Start of DATA FOR THIS EXERCISE

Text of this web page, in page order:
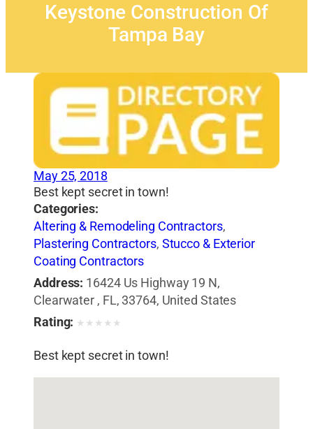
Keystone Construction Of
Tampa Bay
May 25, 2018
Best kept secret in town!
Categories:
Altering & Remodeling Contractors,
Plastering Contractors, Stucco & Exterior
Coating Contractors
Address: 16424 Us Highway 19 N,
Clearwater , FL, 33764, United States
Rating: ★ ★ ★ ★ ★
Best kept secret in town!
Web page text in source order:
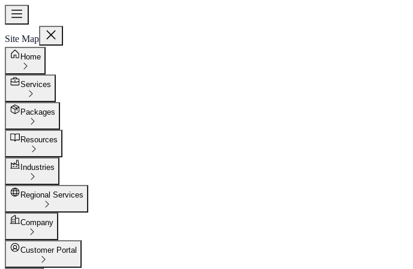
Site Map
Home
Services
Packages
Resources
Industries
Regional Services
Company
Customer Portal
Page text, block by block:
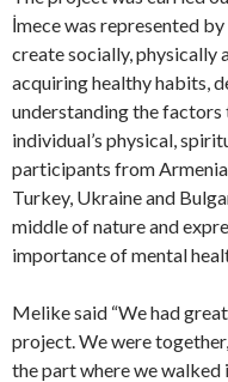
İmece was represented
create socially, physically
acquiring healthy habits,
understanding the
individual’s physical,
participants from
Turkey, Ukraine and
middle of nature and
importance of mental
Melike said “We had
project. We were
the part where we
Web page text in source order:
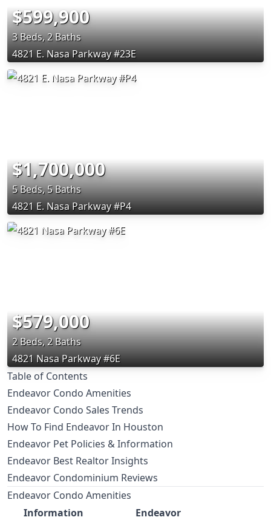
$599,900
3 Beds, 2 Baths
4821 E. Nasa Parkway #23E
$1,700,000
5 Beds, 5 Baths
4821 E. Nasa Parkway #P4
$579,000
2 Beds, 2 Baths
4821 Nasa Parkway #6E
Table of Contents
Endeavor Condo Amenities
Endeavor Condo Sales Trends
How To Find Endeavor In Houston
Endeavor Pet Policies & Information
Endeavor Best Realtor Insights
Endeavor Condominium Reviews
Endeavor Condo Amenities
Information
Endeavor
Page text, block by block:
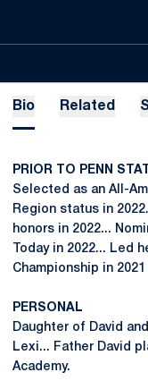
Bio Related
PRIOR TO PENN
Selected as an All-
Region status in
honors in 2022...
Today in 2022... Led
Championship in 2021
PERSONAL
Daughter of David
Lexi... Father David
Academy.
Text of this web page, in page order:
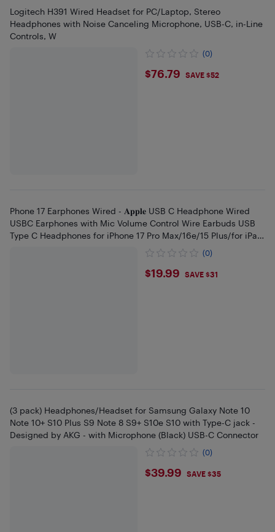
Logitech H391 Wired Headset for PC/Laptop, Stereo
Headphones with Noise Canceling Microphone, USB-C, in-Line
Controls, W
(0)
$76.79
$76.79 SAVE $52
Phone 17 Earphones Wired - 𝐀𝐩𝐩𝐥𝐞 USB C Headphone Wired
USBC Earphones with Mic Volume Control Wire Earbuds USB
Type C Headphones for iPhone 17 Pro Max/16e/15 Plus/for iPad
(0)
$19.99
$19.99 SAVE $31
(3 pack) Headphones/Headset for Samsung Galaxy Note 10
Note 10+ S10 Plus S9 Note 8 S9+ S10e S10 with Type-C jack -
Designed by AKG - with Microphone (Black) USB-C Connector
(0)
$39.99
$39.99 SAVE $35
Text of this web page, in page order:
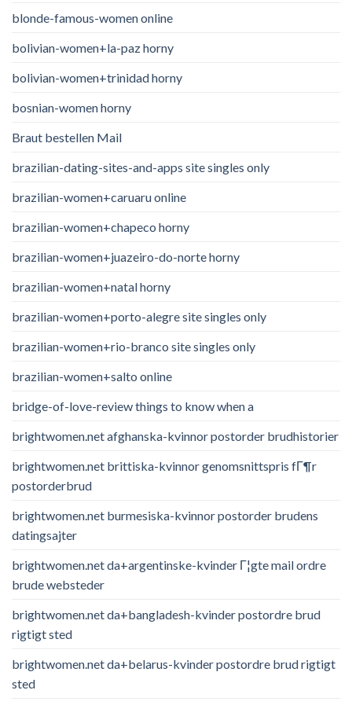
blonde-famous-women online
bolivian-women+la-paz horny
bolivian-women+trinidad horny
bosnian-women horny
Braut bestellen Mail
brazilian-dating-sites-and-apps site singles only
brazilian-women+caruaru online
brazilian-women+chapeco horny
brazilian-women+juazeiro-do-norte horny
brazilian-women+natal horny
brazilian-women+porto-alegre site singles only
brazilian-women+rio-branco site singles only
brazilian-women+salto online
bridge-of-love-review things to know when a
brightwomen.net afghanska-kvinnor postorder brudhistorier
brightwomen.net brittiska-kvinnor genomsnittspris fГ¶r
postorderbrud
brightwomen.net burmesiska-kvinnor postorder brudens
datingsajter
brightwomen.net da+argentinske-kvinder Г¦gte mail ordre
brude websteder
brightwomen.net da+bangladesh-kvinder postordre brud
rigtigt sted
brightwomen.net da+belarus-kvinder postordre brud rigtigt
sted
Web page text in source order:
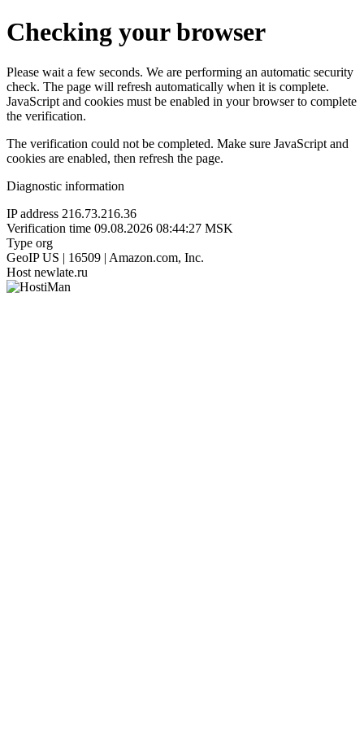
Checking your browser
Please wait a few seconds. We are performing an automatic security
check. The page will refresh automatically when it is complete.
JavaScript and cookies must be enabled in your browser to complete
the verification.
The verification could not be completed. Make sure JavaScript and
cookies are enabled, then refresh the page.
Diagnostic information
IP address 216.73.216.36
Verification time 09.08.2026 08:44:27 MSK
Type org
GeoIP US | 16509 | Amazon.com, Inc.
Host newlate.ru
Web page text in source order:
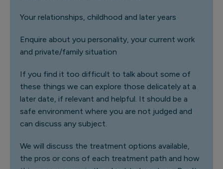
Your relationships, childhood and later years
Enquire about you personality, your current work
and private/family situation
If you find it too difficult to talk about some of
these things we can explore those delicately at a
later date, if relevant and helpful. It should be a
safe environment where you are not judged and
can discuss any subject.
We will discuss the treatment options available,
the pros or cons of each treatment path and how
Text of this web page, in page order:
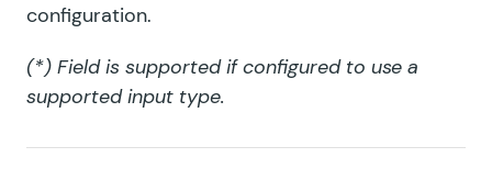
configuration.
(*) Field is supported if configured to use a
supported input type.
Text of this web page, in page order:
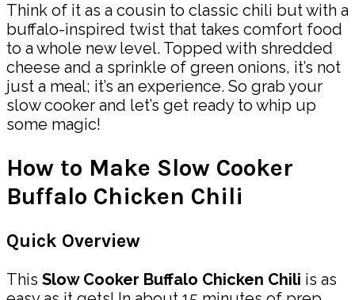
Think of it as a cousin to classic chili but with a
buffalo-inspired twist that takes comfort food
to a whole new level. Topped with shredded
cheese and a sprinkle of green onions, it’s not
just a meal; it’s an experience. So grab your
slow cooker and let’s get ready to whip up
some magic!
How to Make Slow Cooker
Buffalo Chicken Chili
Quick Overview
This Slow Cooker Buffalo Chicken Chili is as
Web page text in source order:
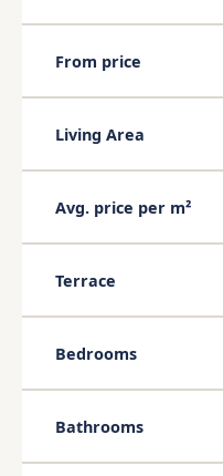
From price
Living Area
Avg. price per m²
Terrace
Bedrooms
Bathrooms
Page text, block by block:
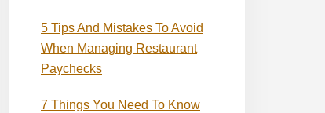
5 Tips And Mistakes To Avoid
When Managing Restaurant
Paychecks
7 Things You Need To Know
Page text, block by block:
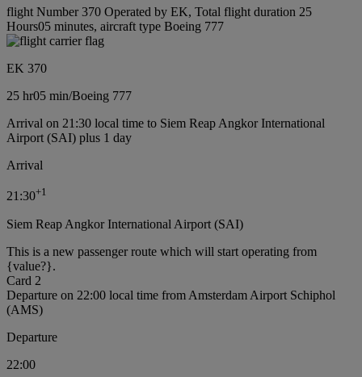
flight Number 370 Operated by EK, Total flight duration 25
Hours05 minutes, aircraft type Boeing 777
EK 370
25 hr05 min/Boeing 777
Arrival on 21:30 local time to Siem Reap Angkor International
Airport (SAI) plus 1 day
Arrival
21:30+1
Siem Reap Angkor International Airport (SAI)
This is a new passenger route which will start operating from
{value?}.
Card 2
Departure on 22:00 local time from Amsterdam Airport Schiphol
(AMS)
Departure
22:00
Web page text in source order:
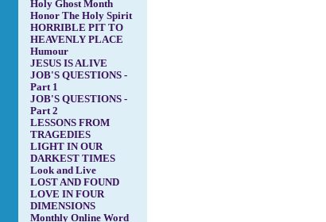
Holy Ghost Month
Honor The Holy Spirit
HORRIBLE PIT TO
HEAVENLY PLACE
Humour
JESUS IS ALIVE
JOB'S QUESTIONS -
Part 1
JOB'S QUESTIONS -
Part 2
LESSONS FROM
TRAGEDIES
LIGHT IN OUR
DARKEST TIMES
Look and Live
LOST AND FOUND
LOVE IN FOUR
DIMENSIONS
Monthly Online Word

End of DATA FOR THIS EXERCISE

Type the entries above out again exactly, with no pictures.

» SOLUTION FOR THIS EXERCISE:
Text of this web page, in page order:
Keystone Construction Of
Tampa Bay
May 25, 2018
Best kept secret in town!
Categories:
Altering & Remodeling Contractors,
Plastering Contractors, Stucco & Exterior
Coating Contractors
Address: 16424 Us Highway 19 N,
Clearwater , FL, 33764, United States
Rating: ★ ★ ★ ★ ★
Best kept secret in town!
Web page text in source order:
Site Map
Home
Services
Packages
Resources
Industries
Regional Services
Company
Customer Portal
Page text, block by block:
İmece was represented
create socially, physically
acquiring healthy habits,
understanding the
individual’s physical,
participants from
Turkey, Ukraine and
middle of nature and
importance of mental
Melike said “We had
project. We were
the part where we
Web page text in source order:
$599,900
3 Beds, 2 Baths
4821 E. Nasa Parkway #23E
$1,700,000
5 Beds, 5 Baths
4821 E. Nasa Parkway #P4
$579,000
2 Beds, 2 Baths
4821 Nasa Parkway #6E
Table of Contents
Endeavor Condo Amenities
Endeavor Condo Sales Trends
How To Find Endeavor In Houston
Endeavor Pet Policies & Information
Endeavor Best Realtor Insights
Endeavor Condominium Reviews
Endeavor Condo Amenities
Information
Endeavor
Page text, block by block:
Bio Related
PRIOR TO PENN
Selected as an All-
Region status in
honors in 2022...
Today in 2022... Led
Championship in 2021
PERSONAL
Daughter of David
Lexi... Father David
Academy.
Text of this web page, in page order:
Logitech H391 Wired Headset for PC/Laptop, Stereo
Headphones with Noise Canceling Microphone, USB-C, in-Line
Controls, W
(0)
$76.79
$76.79 SAVE $52
Phone 17 Earphones Wired - 𝐀𝐩𝐩𝐥𝐞 USB C Headphone Wired
USBC Earphones with Mic Volume Control Wire Earbuds USB
Type C Headphones for iPhone 17 Pro Max/16e/15 Plus/for iPad
(0)
$19.99
$19.99 SAVE $31
(3 pack) Headphones/Headset for Samsung Galaxy Note 10
Note 10+ S10 Plus S9 Note 8 S9+ S10e S10 with Type-C jack -
Designed by AKG - with Microphone (Black) USB-C Connector
(0)
$39.99
$39.99 SAVE $35
Text of this web page, in page order:
blonde-famous-women online
bolivian-women+la-paz horny
bolivian-women+trinidad horny
bosnian-women horny
Braut bestellen Mail
brazilian-dating-sites-and-apps site singles only
brazilian-women+caruaru online
brazilian-women+chapeco horny
brazilian-women+juazeiro-do-norte horny
brazilian-women+natal horny
brazilian-women+porto-alegre site singles only
brazilian-women+rio-branco site singles only
brazilian-women+salto online
bridge-of-love-review things to know when a
brightwomen.net afghanska-kvinnor postorder brudhistorier
brightwomen.net brittiska-kvinnor genomsnittspris fГ¶r
postorderbrud
brightwomen.net burmesiska-kvinnor postorder brudens
datingsajter
brightwomen.net da+argentinske-kvinder Г¦gte mail ordre
brude websteder
brightwomen.net da+bangladesh-kvinder postordre brud
rigtigt sted
brightwomen.net da+belarus-kvinder postordre brud rigtigt
sted
Web page text in source order:
Checking your browser
Please wait a few seconds. We are performing an automatic security
check. The page will refresh automatically when it is complete.
JavaScript and cookies must be enabled in your browser to complete
the verification.
The verification could not be completed. Make sure JavaScript and
cookies are enabled, then refresh the page.
Diagnostic information
IP address 216.73.216.36
Verification time 09.08.2026 08:44:27 MSK
Type org
GeoIP US | 16509 | Amazon.com, Inc.
Host newlate.ru
Web page text in source order:
Your relationships, childhood and later years
Enquire about you personality, your current work
and private/family situation
If you find it too difficult to talk about some of
these things we can explore those delicately at a
later date, if relevant and helpful. It should be a
safe environment where you are not judged and
can discuss any subject.
We will discuss the treatment options available,
the pros or cons of each treatment path and how
Text of this web page, in page order:
configuration.
(*) Field is supported if configured to use a
supported input type.
Text of this web page, in page order:
Think of it as a cousin to classic chili but with a
buffalo-inspired twist that takes comfort food
to a whole new level. Topped with shredded
cheese and a sprinkle of green onions, it’s not
just a meal; it’s an experience. So grab your
slow cooker and let’s get ready to whip up
some magic!
How to Make Slow Cooker
Buffalo Chicken Chili
Quick Overview
This Slow Cooker Buffalo Chicken Chili is as
Web page text in source order:
From price
Living Area
Avg. price per m²
Terrace
Bedrooms
Bathrooms
Page text, block by block:
5 Tips And Mistakes To Avoid
When Managing Restaurant
Paychecks
7 Things You Need To Know
Page text, block by block:
flight Number 370 Operated by EK, Total flight duration 25
Hours05 minutes, aircraft type Boeing 777
EK 370
25 hr05 min/Boeing 777
Arrival on 21:30 local time to Siem Reap Angkor International
Airport (SAI) plus 1 day
Arrival
21:30+1
Siem Reap Angkor International Airport (SAI)
This is a new passenger route which will start operating from
{value?}.
Card 2
Departure on 22:00 local time from Amsterdam Airport Schiphol
(AMS)
Departure
22:00
Web page text in source order:
Holy Ghost Month
Honor The Holy Spirit
HORRIBLE PIT TO
HEAVENLY PLACE
Humour
JESUS IS ALIVE
JOB'S QUESTIONS -
Part 1
JOB'S QUESTIONS -
Part 2
LESSONS FROM
TRAGEDIES
LIGHT IN OUR
DARKEST TIMES
Look and Live
LOST AND FOUND
LOVE IN FOUR
DIMENSIONS
Monthly Online Word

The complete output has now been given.